-- EXERCISE INPUTS follows --

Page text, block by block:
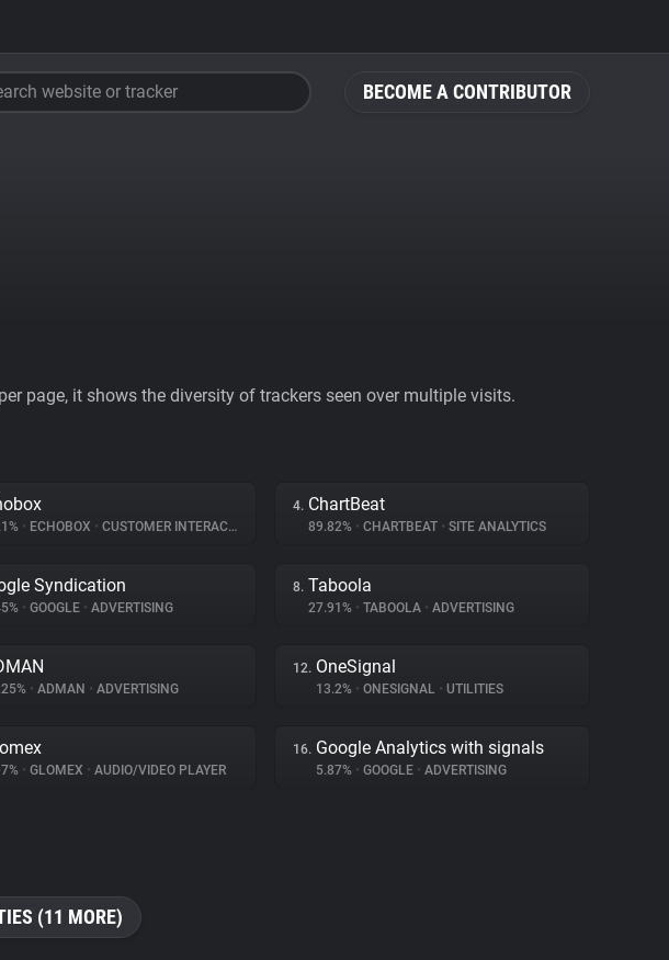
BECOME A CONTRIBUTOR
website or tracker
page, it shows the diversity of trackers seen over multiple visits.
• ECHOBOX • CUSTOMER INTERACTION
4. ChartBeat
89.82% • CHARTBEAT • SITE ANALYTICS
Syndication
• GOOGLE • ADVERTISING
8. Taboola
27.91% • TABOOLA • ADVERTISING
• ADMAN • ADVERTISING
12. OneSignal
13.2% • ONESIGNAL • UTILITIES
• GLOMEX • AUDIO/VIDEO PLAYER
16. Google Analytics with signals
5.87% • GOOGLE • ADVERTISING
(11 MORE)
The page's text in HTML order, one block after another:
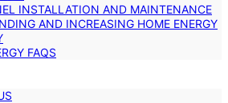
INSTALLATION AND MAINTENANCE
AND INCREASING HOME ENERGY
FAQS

-- EXERCISE INPUTS concluded --
-- EXERCISE INPUTS follows --

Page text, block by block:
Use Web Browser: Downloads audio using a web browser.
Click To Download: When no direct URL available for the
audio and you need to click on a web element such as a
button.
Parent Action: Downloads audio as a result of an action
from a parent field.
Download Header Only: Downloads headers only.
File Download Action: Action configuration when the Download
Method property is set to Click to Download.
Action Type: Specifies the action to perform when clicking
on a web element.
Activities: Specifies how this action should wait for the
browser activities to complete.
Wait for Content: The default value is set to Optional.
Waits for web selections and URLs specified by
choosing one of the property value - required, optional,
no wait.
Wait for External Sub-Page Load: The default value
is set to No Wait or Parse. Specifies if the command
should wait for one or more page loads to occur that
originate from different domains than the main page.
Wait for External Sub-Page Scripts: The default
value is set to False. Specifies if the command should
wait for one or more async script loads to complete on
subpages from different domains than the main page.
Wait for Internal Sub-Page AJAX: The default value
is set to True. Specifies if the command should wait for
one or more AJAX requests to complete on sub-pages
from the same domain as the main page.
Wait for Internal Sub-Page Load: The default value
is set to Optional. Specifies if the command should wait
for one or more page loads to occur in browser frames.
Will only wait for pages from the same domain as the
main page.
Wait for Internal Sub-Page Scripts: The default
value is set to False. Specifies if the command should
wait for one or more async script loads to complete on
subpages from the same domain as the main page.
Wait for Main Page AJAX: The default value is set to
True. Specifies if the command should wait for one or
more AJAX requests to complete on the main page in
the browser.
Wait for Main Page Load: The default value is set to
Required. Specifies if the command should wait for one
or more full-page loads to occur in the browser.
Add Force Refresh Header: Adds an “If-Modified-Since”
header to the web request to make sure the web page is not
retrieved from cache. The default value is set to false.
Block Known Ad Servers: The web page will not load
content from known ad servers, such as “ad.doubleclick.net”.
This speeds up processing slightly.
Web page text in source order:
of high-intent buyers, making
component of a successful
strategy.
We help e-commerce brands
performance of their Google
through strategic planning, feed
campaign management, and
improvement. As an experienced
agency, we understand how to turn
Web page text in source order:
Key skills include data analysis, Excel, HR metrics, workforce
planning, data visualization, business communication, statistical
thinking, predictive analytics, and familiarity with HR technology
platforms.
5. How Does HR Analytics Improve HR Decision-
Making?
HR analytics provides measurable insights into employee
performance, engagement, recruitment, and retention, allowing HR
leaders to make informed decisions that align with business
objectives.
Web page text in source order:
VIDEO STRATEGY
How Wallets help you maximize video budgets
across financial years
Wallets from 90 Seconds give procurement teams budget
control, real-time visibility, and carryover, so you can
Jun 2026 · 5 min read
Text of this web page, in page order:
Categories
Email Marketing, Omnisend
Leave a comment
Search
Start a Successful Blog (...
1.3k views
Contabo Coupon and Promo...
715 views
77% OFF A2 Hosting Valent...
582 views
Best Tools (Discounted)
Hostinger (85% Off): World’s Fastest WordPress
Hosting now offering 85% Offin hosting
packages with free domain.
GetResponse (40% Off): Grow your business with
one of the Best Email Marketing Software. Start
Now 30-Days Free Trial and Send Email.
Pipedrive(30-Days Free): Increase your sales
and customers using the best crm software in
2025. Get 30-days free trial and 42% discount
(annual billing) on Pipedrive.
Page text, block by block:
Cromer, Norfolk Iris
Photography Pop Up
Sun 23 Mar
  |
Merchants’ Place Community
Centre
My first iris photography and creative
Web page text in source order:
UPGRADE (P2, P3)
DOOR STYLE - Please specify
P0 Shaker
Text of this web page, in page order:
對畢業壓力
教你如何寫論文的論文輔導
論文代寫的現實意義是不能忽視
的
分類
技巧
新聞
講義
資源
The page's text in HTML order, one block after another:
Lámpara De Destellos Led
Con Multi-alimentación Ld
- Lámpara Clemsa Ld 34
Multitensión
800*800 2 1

-- EXERCISE INPUTS concluded --

• [WHAT YOU HAVE TO DO] Only the lines above from the line containing "Activities: Specifies how" through the line containing "subpages from different" should be retyped, exactly and with both ends included.

• [SOLUTION]
Activities: Specifies how this action should wait for the
browser activities to complete.
Wait for Content: The default value is set to Optional.
Waits for web selections and URLs specified by
choosing one of the property value - required, optional,
no wait.
Wait for External Sub-Page Load: The default value
is set to No Wait or Parse. Specifies if the command
should wait for one or more page loads to occur that
originate from different domains than the main page.
Wait for External Sub-Page Scripts: The default
value is set to False. Specifies if the command should
wait for one or more async script loads to complete on
subpages from different domains than the main page.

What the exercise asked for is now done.